The unyielding strength of righteousness and goodness
'Who Saves a Life', by Núria Cadenes, reconstructs a real escape network in Cerdanya during the Second World War
- Núria Cadenas
- Bow
- 222 pages / 20.90 euros
More than a story that unfolds, it evolves and takes shape as events occur, situations accumulate, and the plot progresses, Who saves a lifeNúria Cadenes's work is like a darkened altarpiece that is gradually illuminated by non-consecutive panels. The structural choices made by the author—short chapters, a disordered chronology, and a tendency toward synthetic and elliptical expression—give the work more the feel of a complicated and elusive puzzle than an easily understandable story or narrative.
Given that the narrative, human, sociopolitical, and historical materials used in the novel are very common in a certain type of commercially driven narrative—the Spanish Civil War, family intrigues with a soap opera feel, World War II, Nazis, border crossings, an unlikely hero—it is not entirely out of the question to explicitly rule out the most stereotypical formulas. best-selling authorsWhile writers of this type of book take care to ensure their readers stay on track, Cadenas doesn't mind, and at times even seeks out, the reader feeling disoriented, bewildered, and lost. This doesn't prevent her from offering points of reference, including purely informative phrases that reorient and guide the reader, but one of the author's objectives is to structurally recreate or evoke the confusion, uncertainty, and fragility of the era she portrays. And she succeeds.
To risk one's life
The protagonist of Who saves a lifeThe unlikely hero at the center of the altarpiece is Father Joan, a man of insignificant appearance—"short," discreet, "clouded eyes"—who, behind his facade of a humble village priest, hides a religious figure with a theological education of European caliber, which is very unsettling for the Franco regime. Even more defining, though, is his ethical character: he is a champion of kindness. The phrase from the Mixna Where Cadenes takes the title of his book – "whoever saves one life, saves the whole world" – already establishes the ethical coordinates around which Father Juan moves, who risks his life to save a multitude of entire worlds.
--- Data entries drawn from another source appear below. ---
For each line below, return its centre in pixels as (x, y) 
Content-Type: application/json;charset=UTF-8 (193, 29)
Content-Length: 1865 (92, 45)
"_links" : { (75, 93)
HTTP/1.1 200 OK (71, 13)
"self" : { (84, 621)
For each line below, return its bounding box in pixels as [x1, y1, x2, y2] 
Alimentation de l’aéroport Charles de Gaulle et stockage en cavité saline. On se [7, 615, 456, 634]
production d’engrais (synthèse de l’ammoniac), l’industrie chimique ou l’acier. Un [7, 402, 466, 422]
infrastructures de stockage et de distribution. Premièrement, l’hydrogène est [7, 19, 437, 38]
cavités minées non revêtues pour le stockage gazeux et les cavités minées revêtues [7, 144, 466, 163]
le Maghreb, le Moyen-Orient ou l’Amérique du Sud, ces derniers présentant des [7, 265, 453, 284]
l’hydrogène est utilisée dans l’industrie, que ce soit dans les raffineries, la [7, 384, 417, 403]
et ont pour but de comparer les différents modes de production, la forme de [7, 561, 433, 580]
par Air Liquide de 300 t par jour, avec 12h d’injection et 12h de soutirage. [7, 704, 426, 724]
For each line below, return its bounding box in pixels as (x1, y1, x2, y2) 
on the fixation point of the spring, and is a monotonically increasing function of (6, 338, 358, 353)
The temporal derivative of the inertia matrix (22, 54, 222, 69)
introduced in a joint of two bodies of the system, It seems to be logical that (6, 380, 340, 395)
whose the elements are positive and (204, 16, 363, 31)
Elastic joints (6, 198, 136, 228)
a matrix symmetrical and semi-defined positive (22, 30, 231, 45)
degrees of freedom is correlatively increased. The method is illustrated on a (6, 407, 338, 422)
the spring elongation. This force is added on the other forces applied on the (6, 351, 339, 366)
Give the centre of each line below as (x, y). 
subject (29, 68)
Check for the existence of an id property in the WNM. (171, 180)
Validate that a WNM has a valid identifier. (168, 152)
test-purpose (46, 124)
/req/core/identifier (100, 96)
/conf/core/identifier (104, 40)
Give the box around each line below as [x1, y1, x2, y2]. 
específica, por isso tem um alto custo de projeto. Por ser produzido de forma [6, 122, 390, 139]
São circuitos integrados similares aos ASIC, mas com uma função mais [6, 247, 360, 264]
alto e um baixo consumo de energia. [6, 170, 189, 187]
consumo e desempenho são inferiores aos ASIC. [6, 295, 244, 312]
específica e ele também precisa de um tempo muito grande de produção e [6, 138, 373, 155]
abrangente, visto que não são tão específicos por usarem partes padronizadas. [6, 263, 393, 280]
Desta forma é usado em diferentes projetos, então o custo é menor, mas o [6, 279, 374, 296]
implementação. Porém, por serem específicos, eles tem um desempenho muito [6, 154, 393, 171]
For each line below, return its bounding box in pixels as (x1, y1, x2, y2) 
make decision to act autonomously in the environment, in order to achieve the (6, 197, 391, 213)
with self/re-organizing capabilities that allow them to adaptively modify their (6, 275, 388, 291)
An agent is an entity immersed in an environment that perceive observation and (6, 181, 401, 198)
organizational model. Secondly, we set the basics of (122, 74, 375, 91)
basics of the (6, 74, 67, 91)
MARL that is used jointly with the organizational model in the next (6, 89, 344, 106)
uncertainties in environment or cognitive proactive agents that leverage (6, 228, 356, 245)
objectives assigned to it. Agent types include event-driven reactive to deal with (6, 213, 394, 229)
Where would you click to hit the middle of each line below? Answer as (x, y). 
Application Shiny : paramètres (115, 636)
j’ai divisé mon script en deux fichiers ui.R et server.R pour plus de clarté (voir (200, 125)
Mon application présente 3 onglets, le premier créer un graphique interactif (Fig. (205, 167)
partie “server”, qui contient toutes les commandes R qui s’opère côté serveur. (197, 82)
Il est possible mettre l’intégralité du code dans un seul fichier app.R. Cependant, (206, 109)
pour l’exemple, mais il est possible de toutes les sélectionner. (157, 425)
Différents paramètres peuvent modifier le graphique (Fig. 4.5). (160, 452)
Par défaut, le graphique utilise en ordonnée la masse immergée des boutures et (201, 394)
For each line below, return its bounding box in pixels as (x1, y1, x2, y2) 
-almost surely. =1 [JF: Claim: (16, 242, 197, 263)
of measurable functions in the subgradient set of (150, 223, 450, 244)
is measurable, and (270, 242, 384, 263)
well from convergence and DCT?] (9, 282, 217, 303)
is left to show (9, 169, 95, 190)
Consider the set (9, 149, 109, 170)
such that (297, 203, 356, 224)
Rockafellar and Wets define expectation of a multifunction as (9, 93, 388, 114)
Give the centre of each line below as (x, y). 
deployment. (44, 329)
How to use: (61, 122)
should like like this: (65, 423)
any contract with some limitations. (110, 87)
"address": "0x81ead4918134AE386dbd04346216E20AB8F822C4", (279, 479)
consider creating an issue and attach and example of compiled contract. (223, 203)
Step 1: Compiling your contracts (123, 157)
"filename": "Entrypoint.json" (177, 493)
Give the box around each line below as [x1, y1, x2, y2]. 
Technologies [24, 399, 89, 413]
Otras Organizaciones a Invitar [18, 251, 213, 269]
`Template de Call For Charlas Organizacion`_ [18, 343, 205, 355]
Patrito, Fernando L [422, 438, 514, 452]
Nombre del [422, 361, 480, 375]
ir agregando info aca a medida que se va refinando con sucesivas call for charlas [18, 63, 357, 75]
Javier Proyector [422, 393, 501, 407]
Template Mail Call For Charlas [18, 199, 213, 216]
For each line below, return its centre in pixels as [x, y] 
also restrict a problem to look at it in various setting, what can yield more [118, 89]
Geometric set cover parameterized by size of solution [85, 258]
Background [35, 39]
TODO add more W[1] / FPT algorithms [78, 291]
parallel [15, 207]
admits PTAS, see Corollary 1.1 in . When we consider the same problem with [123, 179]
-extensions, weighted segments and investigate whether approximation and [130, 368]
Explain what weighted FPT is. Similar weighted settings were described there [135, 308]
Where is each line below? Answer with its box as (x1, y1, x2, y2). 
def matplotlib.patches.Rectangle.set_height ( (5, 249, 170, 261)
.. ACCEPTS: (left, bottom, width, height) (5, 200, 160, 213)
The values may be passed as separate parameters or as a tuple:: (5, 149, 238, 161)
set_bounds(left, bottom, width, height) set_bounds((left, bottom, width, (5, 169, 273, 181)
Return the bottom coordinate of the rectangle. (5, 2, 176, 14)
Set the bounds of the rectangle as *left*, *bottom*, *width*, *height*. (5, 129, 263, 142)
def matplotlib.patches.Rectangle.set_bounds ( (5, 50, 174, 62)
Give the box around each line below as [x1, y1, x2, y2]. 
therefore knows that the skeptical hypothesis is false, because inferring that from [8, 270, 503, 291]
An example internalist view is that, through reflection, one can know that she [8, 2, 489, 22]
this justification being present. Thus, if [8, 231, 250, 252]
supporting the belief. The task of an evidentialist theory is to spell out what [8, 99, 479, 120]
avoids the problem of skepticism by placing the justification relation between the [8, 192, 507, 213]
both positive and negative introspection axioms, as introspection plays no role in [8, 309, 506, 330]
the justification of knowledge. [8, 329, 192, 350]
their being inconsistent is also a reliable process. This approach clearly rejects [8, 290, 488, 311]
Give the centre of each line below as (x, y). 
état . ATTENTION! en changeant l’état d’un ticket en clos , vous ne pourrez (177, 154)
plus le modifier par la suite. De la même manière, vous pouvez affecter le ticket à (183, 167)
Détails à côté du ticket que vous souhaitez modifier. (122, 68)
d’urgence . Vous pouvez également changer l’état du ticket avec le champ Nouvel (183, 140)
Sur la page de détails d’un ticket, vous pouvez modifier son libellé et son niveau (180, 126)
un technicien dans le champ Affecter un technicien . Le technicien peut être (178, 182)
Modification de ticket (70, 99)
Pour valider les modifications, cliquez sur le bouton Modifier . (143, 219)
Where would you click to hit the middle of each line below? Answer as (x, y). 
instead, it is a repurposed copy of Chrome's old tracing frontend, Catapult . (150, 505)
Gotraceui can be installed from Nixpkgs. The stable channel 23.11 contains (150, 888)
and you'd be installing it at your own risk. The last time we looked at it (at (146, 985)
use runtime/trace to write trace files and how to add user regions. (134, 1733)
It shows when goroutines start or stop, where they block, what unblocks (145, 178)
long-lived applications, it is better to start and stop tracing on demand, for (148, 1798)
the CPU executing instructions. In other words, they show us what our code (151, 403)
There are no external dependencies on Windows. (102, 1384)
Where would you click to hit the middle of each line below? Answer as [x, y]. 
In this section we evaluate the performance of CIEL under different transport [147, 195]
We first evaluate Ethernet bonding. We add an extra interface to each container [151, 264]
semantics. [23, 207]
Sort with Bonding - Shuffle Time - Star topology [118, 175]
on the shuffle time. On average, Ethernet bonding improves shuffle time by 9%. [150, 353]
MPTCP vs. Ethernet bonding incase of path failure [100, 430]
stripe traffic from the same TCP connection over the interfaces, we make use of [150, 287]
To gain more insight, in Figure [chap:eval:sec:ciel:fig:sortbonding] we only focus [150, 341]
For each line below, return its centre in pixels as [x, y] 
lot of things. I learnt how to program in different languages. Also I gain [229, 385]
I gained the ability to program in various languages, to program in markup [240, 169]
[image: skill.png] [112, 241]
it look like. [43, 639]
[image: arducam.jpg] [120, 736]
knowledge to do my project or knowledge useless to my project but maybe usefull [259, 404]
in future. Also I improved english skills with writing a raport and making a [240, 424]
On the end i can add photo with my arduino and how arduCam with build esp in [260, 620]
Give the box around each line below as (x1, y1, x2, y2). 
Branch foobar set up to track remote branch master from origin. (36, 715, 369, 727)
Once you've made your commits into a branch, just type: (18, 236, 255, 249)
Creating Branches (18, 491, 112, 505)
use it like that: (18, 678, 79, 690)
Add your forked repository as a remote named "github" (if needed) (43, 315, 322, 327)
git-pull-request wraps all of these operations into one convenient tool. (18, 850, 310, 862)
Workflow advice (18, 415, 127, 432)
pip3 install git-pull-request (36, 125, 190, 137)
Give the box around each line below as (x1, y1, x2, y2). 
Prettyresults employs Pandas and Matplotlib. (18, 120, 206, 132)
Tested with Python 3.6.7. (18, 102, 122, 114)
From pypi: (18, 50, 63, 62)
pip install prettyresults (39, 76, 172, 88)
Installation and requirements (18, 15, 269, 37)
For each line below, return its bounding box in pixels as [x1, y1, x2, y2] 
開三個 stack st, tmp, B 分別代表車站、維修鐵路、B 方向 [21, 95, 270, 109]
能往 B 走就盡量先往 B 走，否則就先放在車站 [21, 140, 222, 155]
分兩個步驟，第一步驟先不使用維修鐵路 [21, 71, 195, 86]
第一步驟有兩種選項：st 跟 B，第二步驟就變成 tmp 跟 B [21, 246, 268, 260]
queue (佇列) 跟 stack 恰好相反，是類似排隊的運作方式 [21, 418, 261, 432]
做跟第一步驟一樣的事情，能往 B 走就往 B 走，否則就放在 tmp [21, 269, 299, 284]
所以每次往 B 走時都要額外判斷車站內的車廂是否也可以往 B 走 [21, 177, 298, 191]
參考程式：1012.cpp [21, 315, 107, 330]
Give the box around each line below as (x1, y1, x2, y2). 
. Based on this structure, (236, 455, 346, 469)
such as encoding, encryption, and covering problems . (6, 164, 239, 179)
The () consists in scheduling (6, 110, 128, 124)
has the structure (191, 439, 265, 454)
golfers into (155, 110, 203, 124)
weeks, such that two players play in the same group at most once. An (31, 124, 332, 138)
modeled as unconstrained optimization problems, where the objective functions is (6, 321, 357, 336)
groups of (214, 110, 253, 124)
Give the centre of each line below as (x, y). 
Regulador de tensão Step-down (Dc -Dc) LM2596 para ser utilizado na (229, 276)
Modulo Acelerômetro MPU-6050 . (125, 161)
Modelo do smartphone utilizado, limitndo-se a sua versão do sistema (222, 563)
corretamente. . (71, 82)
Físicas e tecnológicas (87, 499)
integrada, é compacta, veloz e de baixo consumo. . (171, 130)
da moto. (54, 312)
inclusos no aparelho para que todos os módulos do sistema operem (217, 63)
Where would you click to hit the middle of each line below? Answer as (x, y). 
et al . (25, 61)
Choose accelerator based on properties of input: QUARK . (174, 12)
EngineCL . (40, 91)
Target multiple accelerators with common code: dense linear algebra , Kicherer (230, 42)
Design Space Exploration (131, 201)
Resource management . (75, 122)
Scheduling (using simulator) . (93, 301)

Around Father Juan and his parish, an escape network is formed, comprised of men and women with diverse personalities, life stories, and ideologies (there are religious figures, but also communists and anarchists). This network helps all kinds of fugitives from fascism cross the border from the Cerdanya region. These are years—the first five years of the 1940s—when the Cerdanya was caught between two fires: Francoist Spain and Nazi-occupied France, via the swastika or the Vichy regime. The risk, therefore, was enormous, and the novel makes no secret of its status as a moving tribute: what is recounted, as the author explains in the afterword, is based on real people and events.
One of the novel's main strengths is Cadenas's ability to portray Father Juan in all his complexity: without ethical or moral ambiguity, because he had none, but also without presenting him in any hagiographic light. When telling stories like this, there is a danger of presenting solidarity and kindness as weak and sentimental virtues. Cadenas is aware that, in times of cruelty and injustice, righteousness, kindness, and solidarity require unwavering strength and immense resolve.